Он не сразу согласился с этой идеей. Прежде всего, он не был уверен, что сможет пырнуть ее «не слишком сильно», как она хотела, потому что он же не врач, в конце-то концов, он понятия не имеет, где там в груди или в плече проходят все эти артерии и вены. Вдруг он попадет в артерию и Мишель истечет кровью и умрет? Тогда она спустила свою багряную ночнушку и показала ему плечо, и они принялись вместе нажимать и щупать, пытаясь рассчитать, как нужно ударить, чтобы не нанести слишком опасную рану. В конце концов они решили, что он может просто порезать ее, а не пырять, и решили провернуть все на следующий вечер, когда труппа разойдется на перерыв.
— Но это она придумала, — сказал Мильтон.
— Сосредоточить внимание на ней.
— Да. Сперва пойти к копам и сказать, что ей угрожают...
— Что она и сделала.
— Да. И это она придумала сказать, что у человека, который ей угрожает, голос как у Джека Николсона.
— Понятно, — сказала Нелли.
— Да. Потому что у Николсона голос всегда звучит угрожающе, даже если он никому на самом деле не грозит. Все это было рассчитано, чтобы привлечь внимание прессы.

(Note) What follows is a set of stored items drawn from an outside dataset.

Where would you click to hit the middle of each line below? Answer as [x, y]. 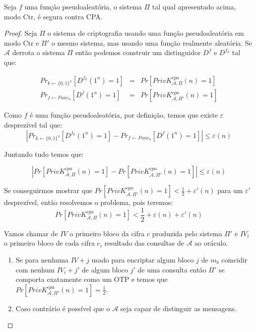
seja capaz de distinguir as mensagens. [178, 308]
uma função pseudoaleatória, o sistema [83, 6]
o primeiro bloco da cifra [107, 233]
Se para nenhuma [42, 260]
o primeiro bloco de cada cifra [49, 243]
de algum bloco [105, 269]
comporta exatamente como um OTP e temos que [92, 279]
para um [230, 190]
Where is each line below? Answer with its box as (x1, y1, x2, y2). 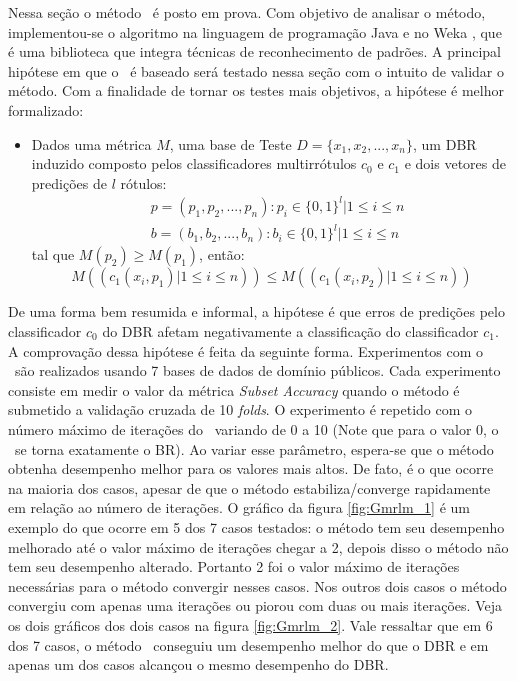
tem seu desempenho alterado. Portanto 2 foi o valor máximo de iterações (8, 556, 460, 577)
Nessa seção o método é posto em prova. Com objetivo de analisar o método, (8, 2, 486, 22)
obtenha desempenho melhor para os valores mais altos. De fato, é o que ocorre (8, 458, 494, 479)
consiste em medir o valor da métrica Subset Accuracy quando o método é (8, 379, 460, 400)
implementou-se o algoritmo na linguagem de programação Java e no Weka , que (8, 21, 502, 42)
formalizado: (8, 99, 84, 120)
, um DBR (413, 133, 477, 154)
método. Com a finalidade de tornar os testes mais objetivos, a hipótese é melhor (8, 80, 504, 101)
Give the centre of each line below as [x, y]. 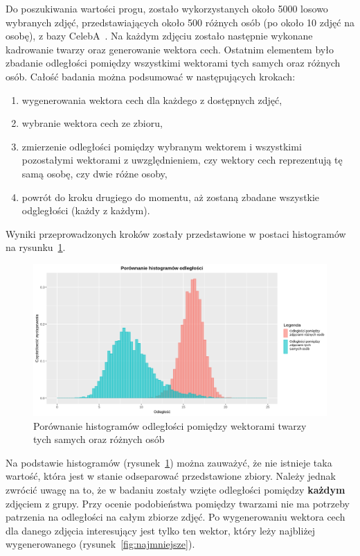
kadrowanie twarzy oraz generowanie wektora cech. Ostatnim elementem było [170, 49]
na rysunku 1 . [36, 247]
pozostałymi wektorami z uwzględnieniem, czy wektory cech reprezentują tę [182, 160]
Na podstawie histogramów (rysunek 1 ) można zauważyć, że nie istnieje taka [169, 462]
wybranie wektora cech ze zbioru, [92, 123]
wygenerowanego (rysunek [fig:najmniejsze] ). [100, 544]
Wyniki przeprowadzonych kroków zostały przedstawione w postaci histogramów [176, 233]
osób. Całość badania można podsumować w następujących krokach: [151, 76]
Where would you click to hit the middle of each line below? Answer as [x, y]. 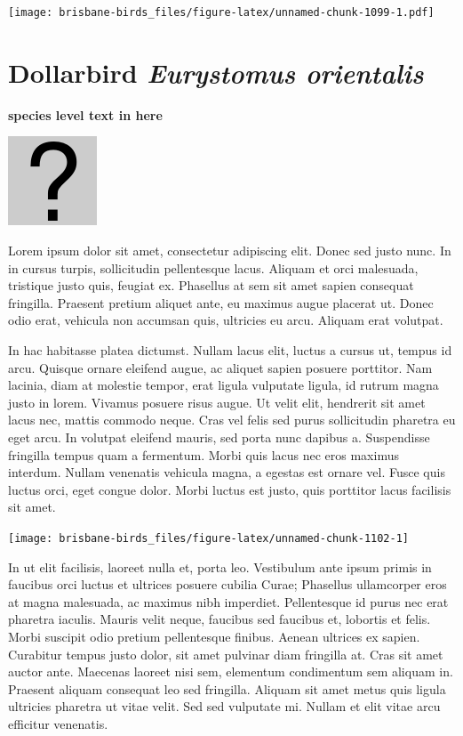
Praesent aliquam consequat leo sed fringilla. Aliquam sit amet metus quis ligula [227, 688]
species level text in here [85, 114]
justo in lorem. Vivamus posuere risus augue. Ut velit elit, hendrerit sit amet [217, 402]
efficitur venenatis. [58, 723]
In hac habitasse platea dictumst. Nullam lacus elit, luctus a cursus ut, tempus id [230, 349]
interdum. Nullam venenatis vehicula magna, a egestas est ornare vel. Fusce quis [227, 472]
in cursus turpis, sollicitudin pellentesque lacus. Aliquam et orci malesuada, [213, 267]
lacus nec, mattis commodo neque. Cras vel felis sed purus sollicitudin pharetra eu [232, 420]
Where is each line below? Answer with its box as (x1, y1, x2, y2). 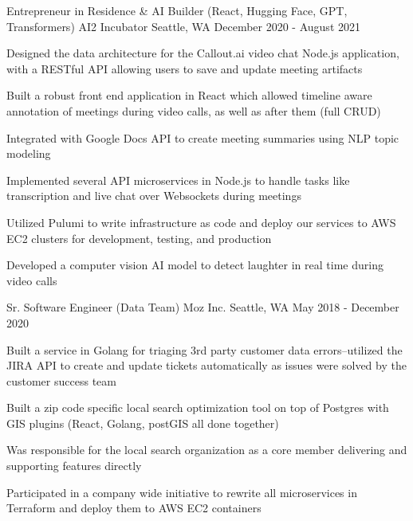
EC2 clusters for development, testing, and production (6, 229, 272, 246)
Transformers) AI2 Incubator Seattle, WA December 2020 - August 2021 (6, 18, 360, 34)
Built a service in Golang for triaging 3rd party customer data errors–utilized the (6, 341, 403, 358)
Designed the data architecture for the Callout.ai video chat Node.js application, (6, 45, 399, 61)
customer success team (6, 372, 116, 389)
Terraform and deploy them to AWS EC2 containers (6, 499, 262, 516)
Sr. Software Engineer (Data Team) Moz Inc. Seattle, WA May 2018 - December (6, 299, 399, 315)
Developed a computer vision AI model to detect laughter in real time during (6, 257, 383, 273)
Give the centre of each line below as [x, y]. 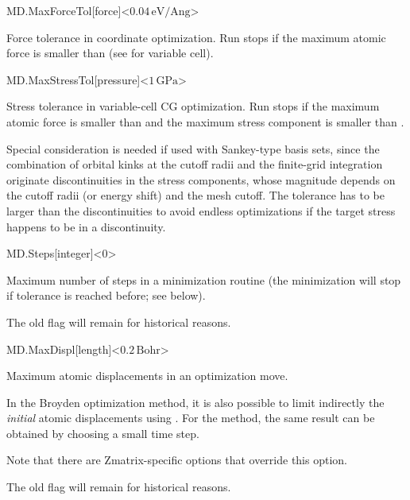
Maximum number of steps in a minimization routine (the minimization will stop [204, 279]
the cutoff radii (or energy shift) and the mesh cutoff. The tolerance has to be [195, 195]
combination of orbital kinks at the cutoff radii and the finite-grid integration [195, 164]
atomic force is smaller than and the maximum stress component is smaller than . [205, 121]
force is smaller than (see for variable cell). [110, 53]
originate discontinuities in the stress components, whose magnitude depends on [201, 179]
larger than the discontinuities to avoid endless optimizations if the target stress [201, 210]
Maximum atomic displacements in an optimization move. [147, 376]
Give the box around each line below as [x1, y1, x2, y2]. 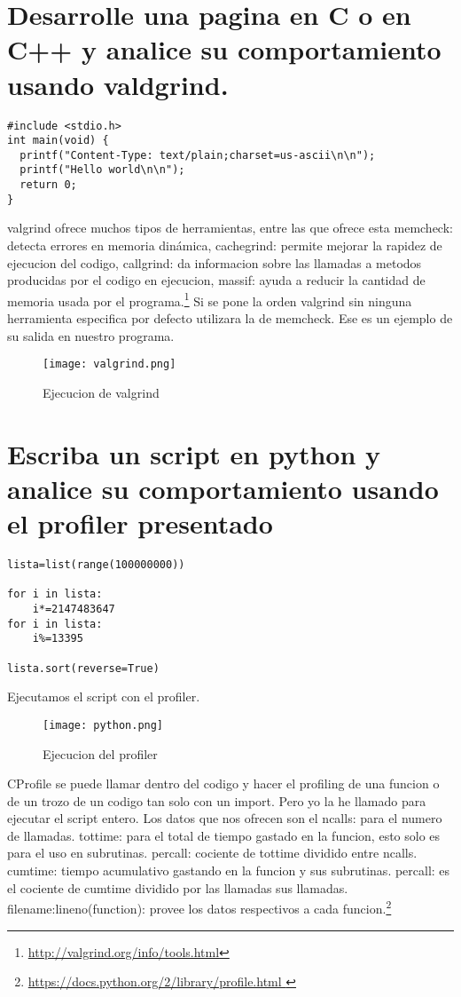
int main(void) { [7, 134, 109, 147]
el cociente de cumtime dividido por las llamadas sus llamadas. [7, 878, 348, 897]
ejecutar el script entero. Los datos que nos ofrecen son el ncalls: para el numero [7, 809, 442, 827]
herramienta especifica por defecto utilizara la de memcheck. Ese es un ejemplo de [7, 309, 453, 328]
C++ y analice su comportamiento [7, 31, 441, 67]
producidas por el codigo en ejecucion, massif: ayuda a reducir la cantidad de [7, 271, 426, 289]
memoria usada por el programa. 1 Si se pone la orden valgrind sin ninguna [7, 289, 412, 310]
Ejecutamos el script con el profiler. [7, 687, 200, 706]
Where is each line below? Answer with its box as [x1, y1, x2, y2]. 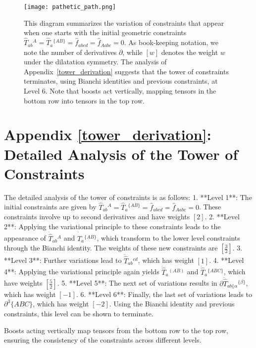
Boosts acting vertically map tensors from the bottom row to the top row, [4, 325, 228, 335]
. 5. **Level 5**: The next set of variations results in [57, 278, 217, 288]
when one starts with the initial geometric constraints [24, 27, 187, 38]
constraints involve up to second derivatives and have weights [4, 211, 190, 222]
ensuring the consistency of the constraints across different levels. [4, 335, 202, 345]
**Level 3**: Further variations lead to [4, 255, 122, 265]
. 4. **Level [209, 255, 244, 265]
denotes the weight [161, 47, 218, 57]
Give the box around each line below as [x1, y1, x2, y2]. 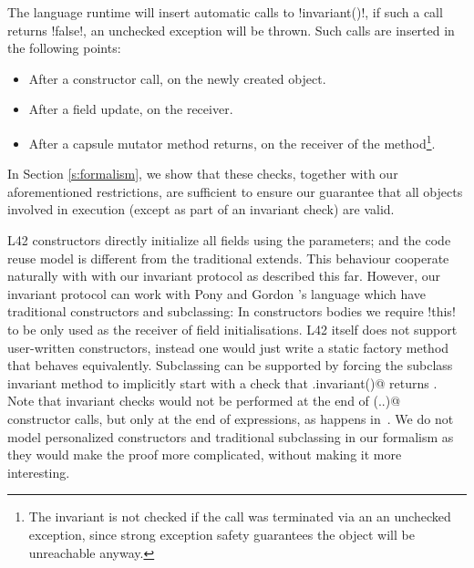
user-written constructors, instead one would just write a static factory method [7, 337, 449, 356]
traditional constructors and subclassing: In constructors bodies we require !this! [7, 302, 456, 321]
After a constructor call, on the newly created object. [28, 68, 326, 88]
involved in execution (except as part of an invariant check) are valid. [7, 200, 395, 219]
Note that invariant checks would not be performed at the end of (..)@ [7, 391, 401, 410]
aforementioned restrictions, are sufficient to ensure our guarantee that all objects [7, 181, 463, 201]
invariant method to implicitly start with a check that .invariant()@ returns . [7, 373, 438, 392]
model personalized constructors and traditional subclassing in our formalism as [7, 427, 454, 446]
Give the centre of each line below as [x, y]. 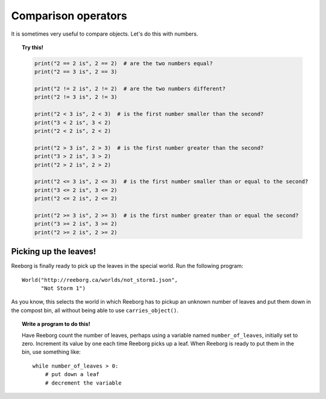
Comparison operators [69, 16]
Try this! [33, 47]
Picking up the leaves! [54, 251]
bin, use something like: [51, 352]
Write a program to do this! [56, 324]
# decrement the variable [83, 383]
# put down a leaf [72, 375]
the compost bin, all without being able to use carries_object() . [95, 310]
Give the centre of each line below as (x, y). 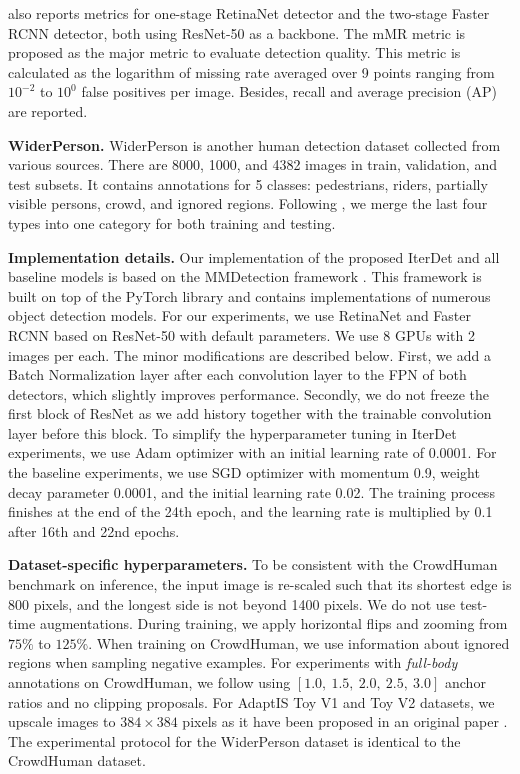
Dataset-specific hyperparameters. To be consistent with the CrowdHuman (253, 564)
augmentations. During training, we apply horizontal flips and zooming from (273, 623)
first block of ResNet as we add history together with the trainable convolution (250, 413)
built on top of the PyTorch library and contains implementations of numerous (249, 295)
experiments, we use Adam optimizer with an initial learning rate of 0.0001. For (252, 452)
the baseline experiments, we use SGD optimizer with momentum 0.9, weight (244, 472)
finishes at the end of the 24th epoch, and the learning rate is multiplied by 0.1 (250, 511)
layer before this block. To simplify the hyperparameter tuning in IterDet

— Что на самом деле и произошло, — сказала Нелли.
— Да. Мы добились большого внимания.
— Тогда почему вы ее убили?
— Позвольте, я, как адвокат... — попытался вмешаться О'Брайен.
— Почему вы ее убили, мистер Мильтон?
— Я не убивал.
— Когда вы последний раз видели Мишель, мистер Мильтон?
— Вчера утром, когда я уходил из дому.
— Кстати — у вас есть ключи от квартиры?
— Да, конечно.
— Во сколько вы вчера ушли из дому?
— Около девяти.
— Вы заперли дверь за собой?
— Нет. Мишель еще оставалась дома.
— Куда вы пошли?
— К себе в контору. Около одиннадцати ко мне туда пришли детективы.
— Во сколько вы ушли из своей конторы?
— Я пошел пообедать примерно в половине второго.
— Вы обедали один?
— С продюсером Эллиотом Маклменом.
— Вернулись ли вы после обеда в контору?
— Да, вернулся.
— Во сколько это было?
— В начале четвертого.
— Когда вы снова увидели Мишель?
— Я больше ее не видел.
— Вы не видели ее с того самого момента, как вчера в девять утра ушли из...
— Да, не видел.
— Так что получается, вы не стали возвращаться в эту квартиру, мистер Мильтон? Или вы живете не там?
— Там, но вчера вечером я туда не пошел.
— Почему же?
— Потому что мы поссорились при разговоре по телефону.
— В самом деле? — спросила Нелли, перехватив предостерегающий взгляд, брошенный О'Брайеном на Мильтона. — Во сколько это было? — тут же спросила она.
— Где-то около шести вечера. Я попытался позвонить ей в театр, как только вернулся с деловой встречи, но они уже перестали репетировать, так что мне пришлось минут десять звонить домой, прежде чем Мишель сняла трубку.